◆ **WHAT YOU ARE ASKED TO DO**
Your answer must be the data repeated exactly, with no pictures in it.

★ ★ ★ ★ ★ ★ ★

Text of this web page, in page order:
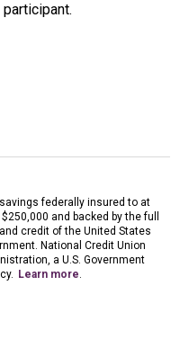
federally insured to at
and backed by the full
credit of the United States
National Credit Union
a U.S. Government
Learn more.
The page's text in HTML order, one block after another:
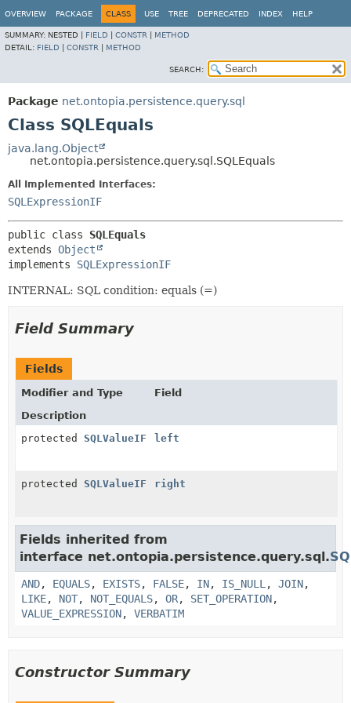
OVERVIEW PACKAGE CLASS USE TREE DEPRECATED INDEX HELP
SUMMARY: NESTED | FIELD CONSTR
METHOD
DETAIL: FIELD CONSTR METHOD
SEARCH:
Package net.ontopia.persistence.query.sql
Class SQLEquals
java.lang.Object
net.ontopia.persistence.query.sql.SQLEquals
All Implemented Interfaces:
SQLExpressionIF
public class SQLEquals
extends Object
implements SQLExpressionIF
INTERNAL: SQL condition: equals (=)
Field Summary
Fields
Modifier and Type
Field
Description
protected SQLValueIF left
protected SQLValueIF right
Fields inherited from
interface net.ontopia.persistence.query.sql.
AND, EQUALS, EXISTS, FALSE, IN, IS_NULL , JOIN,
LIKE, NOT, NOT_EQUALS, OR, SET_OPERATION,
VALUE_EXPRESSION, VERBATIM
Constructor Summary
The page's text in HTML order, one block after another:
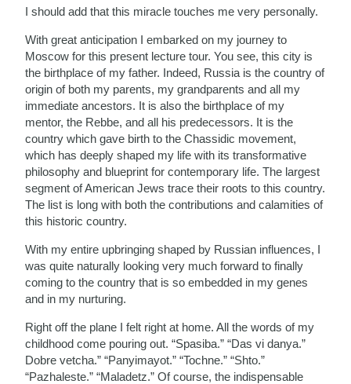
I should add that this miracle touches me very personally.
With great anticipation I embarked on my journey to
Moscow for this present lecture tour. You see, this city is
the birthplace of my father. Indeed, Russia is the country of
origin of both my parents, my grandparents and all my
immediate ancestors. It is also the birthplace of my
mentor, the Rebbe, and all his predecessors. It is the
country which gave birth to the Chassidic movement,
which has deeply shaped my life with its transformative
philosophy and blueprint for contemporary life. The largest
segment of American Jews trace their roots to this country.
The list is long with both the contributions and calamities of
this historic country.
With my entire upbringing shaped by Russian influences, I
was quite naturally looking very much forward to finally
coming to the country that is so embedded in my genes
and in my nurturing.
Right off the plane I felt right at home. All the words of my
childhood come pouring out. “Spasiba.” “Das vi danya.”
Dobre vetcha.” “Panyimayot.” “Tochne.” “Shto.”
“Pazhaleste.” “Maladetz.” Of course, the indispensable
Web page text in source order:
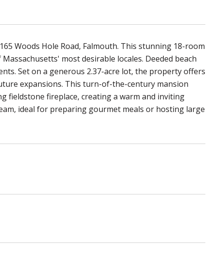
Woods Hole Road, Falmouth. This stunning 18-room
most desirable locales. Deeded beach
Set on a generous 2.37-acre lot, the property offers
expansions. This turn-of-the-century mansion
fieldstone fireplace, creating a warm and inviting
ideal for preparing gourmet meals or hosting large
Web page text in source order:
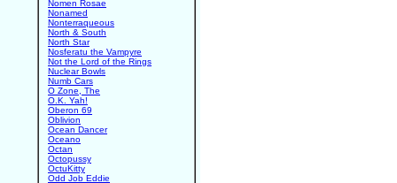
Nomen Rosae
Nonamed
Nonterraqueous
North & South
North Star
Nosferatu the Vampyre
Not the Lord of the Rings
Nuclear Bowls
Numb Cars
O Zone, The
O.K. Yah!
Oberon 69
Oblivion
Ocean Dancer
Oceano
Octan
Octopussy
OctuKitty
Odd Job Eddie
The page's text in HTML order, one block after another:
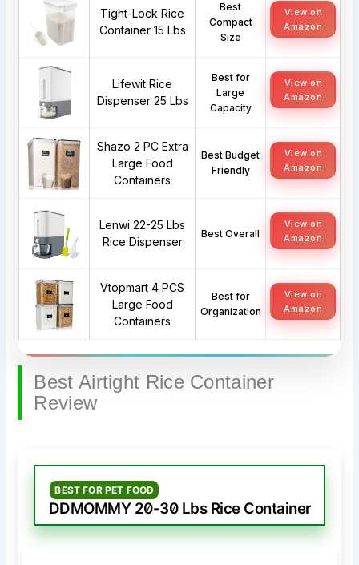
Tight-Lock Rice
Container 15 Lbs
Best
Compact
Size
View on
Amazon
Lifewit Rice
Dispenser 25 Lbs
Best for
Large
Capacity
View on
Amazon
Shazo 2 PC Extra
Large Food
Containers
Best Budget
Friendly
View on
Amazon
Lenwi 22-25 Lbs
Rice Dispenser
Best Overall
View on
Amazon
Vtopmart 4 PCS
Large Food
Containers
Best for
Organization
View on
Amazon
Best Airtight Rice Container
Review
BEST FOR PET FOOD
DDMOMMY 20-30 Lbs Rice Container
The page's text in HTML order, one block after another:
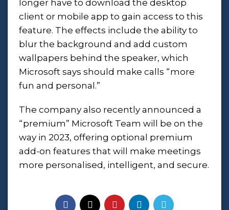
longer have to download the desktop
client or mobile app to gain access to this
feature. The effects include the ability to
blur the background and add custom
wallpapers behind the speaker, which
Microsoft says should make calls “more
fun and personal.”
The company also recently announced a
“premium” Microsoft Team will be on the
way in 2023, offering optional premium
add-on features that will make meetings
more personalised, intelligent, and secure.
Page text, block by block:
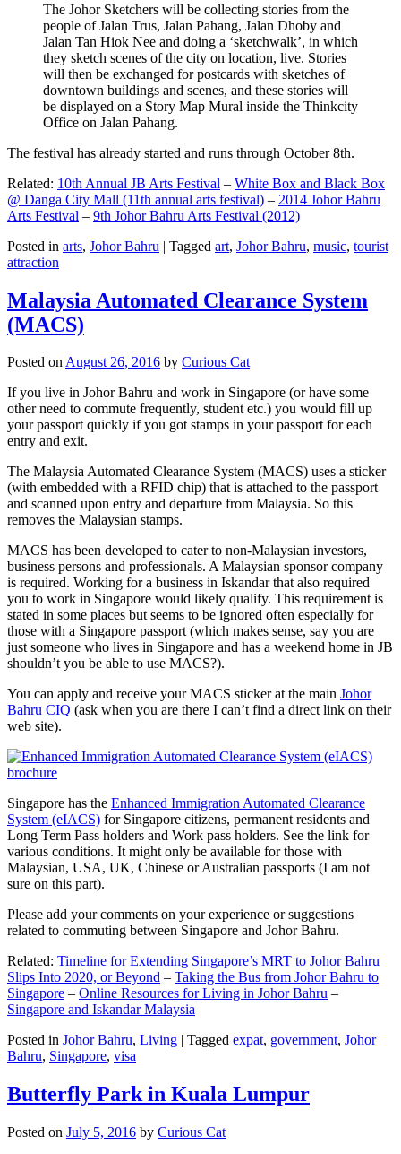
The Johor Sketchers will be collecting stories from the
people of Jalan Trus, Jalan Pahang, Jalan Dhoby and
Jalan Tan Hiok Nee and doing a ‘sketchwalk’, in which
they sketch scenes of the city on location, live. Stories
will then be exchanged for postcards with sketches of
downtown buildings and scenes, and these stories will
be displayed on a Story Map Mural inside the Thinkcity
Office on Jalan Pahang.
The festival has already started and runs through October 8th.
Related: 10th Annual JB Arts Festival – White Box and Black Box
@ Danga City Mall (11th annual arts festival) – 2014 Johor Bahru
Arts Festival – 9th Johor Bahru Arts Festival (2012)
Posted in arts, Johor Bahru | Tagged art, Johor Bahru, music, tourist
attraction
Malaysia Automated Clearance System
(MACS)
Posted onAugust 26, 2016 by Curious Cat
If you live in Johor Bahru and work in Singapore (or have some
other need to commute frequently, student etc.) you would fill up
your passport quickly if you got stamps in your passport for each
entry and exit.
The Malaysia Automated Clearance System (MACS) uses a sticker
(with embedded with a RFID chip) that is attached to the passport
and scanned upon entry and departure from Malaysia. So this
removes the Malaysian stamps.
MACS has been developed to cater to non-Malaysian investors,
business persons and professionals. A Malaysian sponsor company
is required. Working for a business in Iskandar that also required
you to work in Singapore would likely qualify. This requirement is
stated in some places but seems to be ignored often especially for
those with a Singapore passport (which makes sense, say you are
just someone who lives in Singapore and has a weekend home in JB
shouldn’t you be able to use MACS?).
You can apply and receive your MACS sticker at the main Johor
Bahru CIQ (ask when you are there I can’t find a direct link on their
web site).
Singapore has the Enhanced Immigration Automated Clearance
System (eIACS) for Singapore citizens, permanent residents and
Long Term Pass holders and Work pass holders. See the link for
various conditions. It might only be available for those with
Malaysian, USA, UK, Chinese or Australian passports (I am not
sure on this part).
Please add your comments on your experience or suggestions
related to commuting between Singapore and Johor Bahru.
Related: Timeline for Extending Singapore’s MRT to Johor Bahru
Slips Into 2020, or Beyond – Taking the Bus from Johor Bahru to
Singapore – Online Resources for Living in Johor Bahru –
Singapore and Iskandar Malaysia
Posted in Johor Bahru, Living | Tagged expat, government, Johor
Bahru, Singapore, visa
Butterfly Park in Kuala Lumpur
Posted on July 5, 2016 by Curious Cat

★ ★ ★ ★ ★ ★ ★

◆ **TASK OUTPUT**
Text of this web page, in page order:
federally insured to at
and backed by the full
credit of the United States
National Credit Union
a U.S. Government
Learn more.
The page's text in HTML order, one block after another:
OVERVIEW PACKAGE CLASS USE TREE DEPRECATED INDEX HELP
SUMMARY: NESTED | FIELD CONSTR
METHOD
DETAIL: FIELD CONSTR METHOD
SEARCH:
Package net.ontopia.persistence.query.sql
Class SQLEquals
java.lang.Object
net.ontopia.persistence.query.sql.SQLEquals
All Implemented Interfaces:
SQLExpressionIF
public class SQLEquals
extends Object
implements SQLExpressionIF
INTERNAL: SQL condition: equals (=)
Field Summary
Fields
Modifier and Type
Field
Description
protected SQLValueIF left
protected SQLValueIF right
Fields inherited from
interface net.ontopia.persistence.query.sql.
AND, EQUALS, EXISTS, FALSE, IN, IS_NULL , JOIN,
LIKE, NOT, NOT_EQUALS, OR, SET_OPERATION,
VALUE_EXPRESSION, VERBATIM
Constructor Summary
The page's text in HTML order, one block after another:
I should add that this miracle touches me very personally.
With great anticipation I embarked on my journey to
Moscow for this present lecture tour. You see, this city is
the birthplace of my father. Indeed, Russia is the country of
origin of both my parents, my grandparents and all my
immediate ancestors. It is also the birthplace of my
mentor, the Rebbe, and all his predecessors. It is the
country which gave birth to the Chassidic movement,
which has deeply shaped my life with its transformative
philosophy and blueprint for contemporary life. The largest
segment of American Jews trace their roots to this country.
The list is long with both the contributions and calamities of
this historic country.
With my entire upbringing shaped by Russian influences, I
was quite naturally looking very much forward to finally
coming to the country that is so embedded in my genes
and in my nurturing.
Right off the plane I felt right at home. All the words of my
childhood come pouring out. “Spasiba.” “Das vi danya.”
Dobre vetcha.” “Panyimayot.” “Tochne.” “Shto.”
“Pazhaleste.” “Maladetz.” Of course, the indispensable
Web page text in source order:
Woods Hole Road, Falmouth. This stunning 18-room
most desirable locales. Deeded beach
Set on a generous 2.37-acre lot, the property offers
expansions. This turn-of-the-century mansion
fieldstone fireplace, creating a warm and inviting
ideal for preparing gourmet meals or hosting large
Web page text in source order:
Nomen Rosae
Nonamed
Nonterraqueous
North & South
North Star
Nosferatu the Vampyre
Not the Lord of the Rings
Nuclear Bowls
Numb Cars
O Zone, The
O.K. Yah!
Oberon 69
Oblivion
Ocean Dancer
Oceano
Octan
Octopussy
OctuKitty
Odd Job Eddie
The page's text in HTML order, one block after another:
Tight-Lock Rice
Container 15 Lbs
Best
Compact
Size
View on
Amazon
Lifewit Rice
Dispenser 25 Lbs
Best for
Large
Capacity
View on
Amazon
Shazo 2 PC Extra
Large Food
Containers
Best Budget
Friendly
View on
Amazon
Lenwi 22-25 Lbs
Rice Dispenser
Best Overall
View on
Amazon
Vtopmart 4 PCS
Large Food
Containers
Best for
Organization
View on
Amazon
Best Airtight Rice Container
Review
BEST FOR PET FOOD
DDMOMMY 20-30 Lbs Rice Container
The page's text in HTML order, one block after another:
longer have to download the desktop
client or mobile app to gain access to this
feature. The effects include the ability to
blur the background and add custom
wallpapers behind the speaker, which
Microsoft says should make calls “more
fun and personal.”
The company also recently announced a
“premium” Microsoft Team will be on the
way in 2023, offering optional premium
add-on features that will make meetings
more personalised, intelligent, and secure.
Page text, block by block:
The Johor Sketchers will be collecting stories from the
people of Jalan Trus, Jalan Pahang, Jalan Dhoby and
Jalan Tan Hiok Nee and doing a ‘sketchwalk’, in which
they sketch scenes of the city on location, live. Stories
will then be exchanged for postcards with sketches of
downtown buildings and scenes, and these stories will
be displayed on a Story Map Mural inside the Thinkcity
Office on Jalan Pahang.
The festival has already started and runs through October 8th.
Related: 10th Annual JB Arts Festival – White Box and Black Box
@ Danga City Mall (11th annual arts festival) – 2014 Johor Bahru
Arts Festival – 9th Johor Bahru Arts Festival (2012)
Posted in arts, Johor Bahru | Tagged art, Johor Bahru, music, tourist
attraction
Malaysia Automated Clearance System
(MACS)
Posted onAugust 26, 2016 by Curious Cat
If you live in Johor Bahru and work in Singapore (or have some
other need to commute frequently, student etc.) you would fill up
your passport quickly if you got stamps in your passport for each
entry and exit.
The Malaysia Automated Clearance System (MACS) uses a sticker
(with embedded with a RFID chip) that is attached to the passport
and scanned upon entry and departure from Malaysia. So this
removes the Malaysian stamps.
MACS has been developed to cater to non-Malaysian investors,
business persons and professionals. A Malaysian sponsor company
is required. Working for a business in Iskandar that also required
you to work in Singapore would likely qualify. This requirement is
stated in some places but seems to be ignored often especially for
those with a Singapore passport (which makes sense, say you are
just someone who lives in Singapore and has a weekend home in JB
shouldn’t you be able to use MACS?).
You can apply and receive your MACS sticker at the main Johor
Bahru CIQ (ask when you are there I can’t find a direct link on their
web site).
Singapore has the Enhanced Immigration Automated Clearance
System (eIACS) for Singapore citizens, permanent residents and
Long Term Pass holders and Work pass holders. See the link for
various conditions. It might only be available for those with
Malaysian, USA, UK, Chinese or Australian passports (I am not
sure on this part).
Please add your comments on your experience or suggestions
related to commuting between Singapore and Johor Bahru.
Related: Timeline for Extending Singapore’s MRT to Johor Bahru
Slips Into 2020, or Beyond – Taking the Bus from Johor Bahru to
Singapore – Online Resources for Living in Johor Bahru –
Singapore and Iskandar Malaysia
Posted in Johor Bahru, Living | Tagged expat, government, Johor
Bahru, Singapore, visa
Butterfly Park in Kuala Lumpur
Posted on July 5, 2016 by Curious Cat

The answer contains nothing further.